As we continue to explore the breadth of potential indications for IkT-001Pro, we believe that there is an opportunity worth exploring for Pulmonary Arterial Hypertension (PAH). Imatinib was shown to be a disease-modifying treatment for PAH more than 10 years ago, however, unfavorable safety and tolerability precluded its approval at that time. Changes to standard-of-care for these patients coupled with the exclusion of anti-coagulant use and the potentially more favorable tolerability profile of 001Pro over imatinib mesylate suggests to us that 001Pro could offer an alternative path to success in this area. Our recent pre-IND meeting with the FDA was constructive and we expect to provide an update from this meeting following receipt of the formal meeting minutes. If considered a new molecular entity for PAH, IkT-001Pro might enjoy a long period of patent exclusivity.

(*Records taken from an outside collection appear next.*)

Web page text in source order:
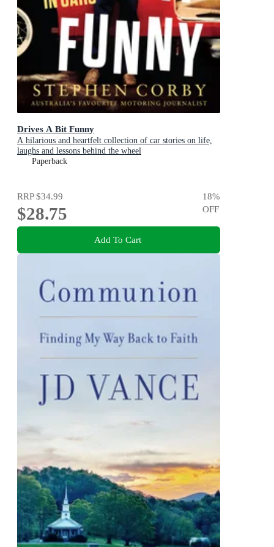
Drives A Bit Funny
A hilarious and heartfelt collection of car stories on life,
laughs and lessons behind the wheel
Paperback
RRP$34.99
$28.75
18%
OFF
Add To Cart
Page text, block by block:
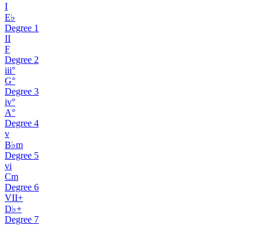
I
E♭
Degree 1
II
F
Degree 2
iii°
G°
Degree 3
iv°
A°
Degree 4
v
B♭m
Degree 5
vi
Cm
Degree 6
VII+
D♭+
Degree 7
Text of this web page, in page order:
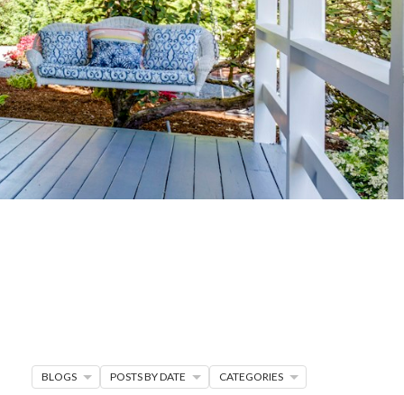
BLOGS POSTS BY DATE CATEGORIES
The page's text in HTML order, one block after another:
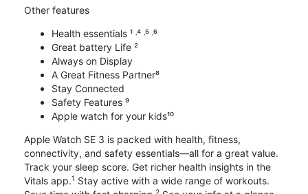
Other features
Health essentials ¹ ˒⁴ ˒⁵ ˒⁶
Great battery Life ²
Always on Display
A Great Fitness Partner⁸
Stay Connected
Safety Features ⁹
Apple watch for your kids¹⁰
Apple Watch SE 3 is packed with health, fitness,
connectivity, and safety essentials—all for a great value.
Track your sleep score. Get richer health insights in the
Vitals app.1 Stay active with a wide range of workouts.
2
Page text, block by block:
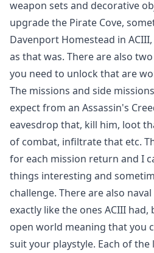
weapon sets and decorative
upgrade the Pirate Cove,
Davenport Homestead in
as that was. There are also
you need to unlock that are
The missions and side
expect from an Assassin's
eavesdrop that, kill him, loot
of combat, infiltrate that etc.
for each mission return and I
things interesting and
challenge. There are also
exactly like the ones ACIII
open world meaning that you
suit your playstyle. Each of the
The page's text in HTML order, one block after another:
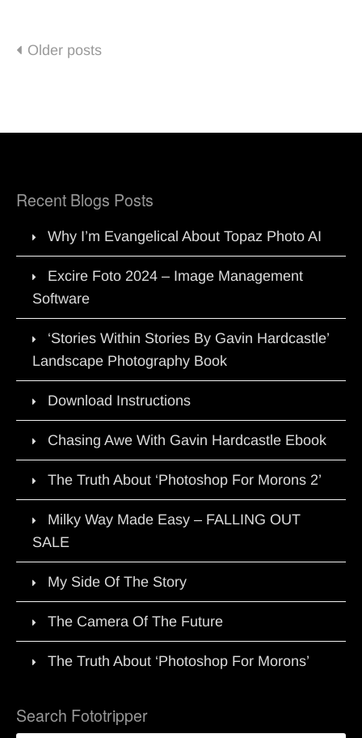
Posts
Older posts
Recent Blogs Posts
Why I’m Evangelical About Topaz Photo AI
Excire Foto 2024 – Image Management
Software
‘Stories Within Stories By Gavin Hardcastle’
Landscape Photography Book
Download Instructions
Chasing Awe With Gavin Hardcastle Ebook
The Truth About ‘Photoshop For Morons 2’
Milky Way Made Easy – FALLING OUT
SALE
My Side Of The Story
The Camera Of The Future
The Truth About ‘Photoshop For Morons’
Search Fototripper
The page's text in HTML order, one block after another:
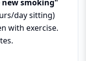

Altogether, 2024 is shaping up to be a year of execution across our portfolio. We believe our work to date supports the continued development of both risvodetinib and 001Pro, and we appreciate the support of our shareholders as we continue on this journey to bring transformative treatments for patients across our therapeutic pipeline.
Sincerely,
Milton H. Werner, PhD.
President & CEO
About Inhibikase (www.inhibikase.com)
Inhibikase Therapeutics, Inc. (Nasdaq: IKT) is a clinical-stage pharmaceutical company developing therapeutics for Parkinson's disease and related disorders. Inhibikase's multi-therapeutic pipeline has a primary focus on neurodegeneration and its lead program risvodetinib, an Abelson Tyrosine Kinase (c-Abl) inhibitor, targets the treatment of Parkinson's disease inside and outside the brain as well as other diseases that arise from Abelson Tyrosine Kinases. Its multi-therapeutic pipeline is pursuing Parkinson's-related disorders of the brain and GI tract, orphan indications related to Parkinson's disease such as Multiple System Atrophy, and drug delivery technologies for kinase inhibitors such as IkT-001Pro, a prodrug of the anticancer agent imatinib mesylate that the Company believes will provide a better patient experience with fewer on-dosing side-effects. The Company's RAMP™ medicinal chemistry program has identified several follow-on compounds to risvodetinib that could potentially be applied to other cognitive and motor function diseases of the brain. Inhibikase is headquartered in Atlanta, Georgia with offices in Lexington, Massachusetts.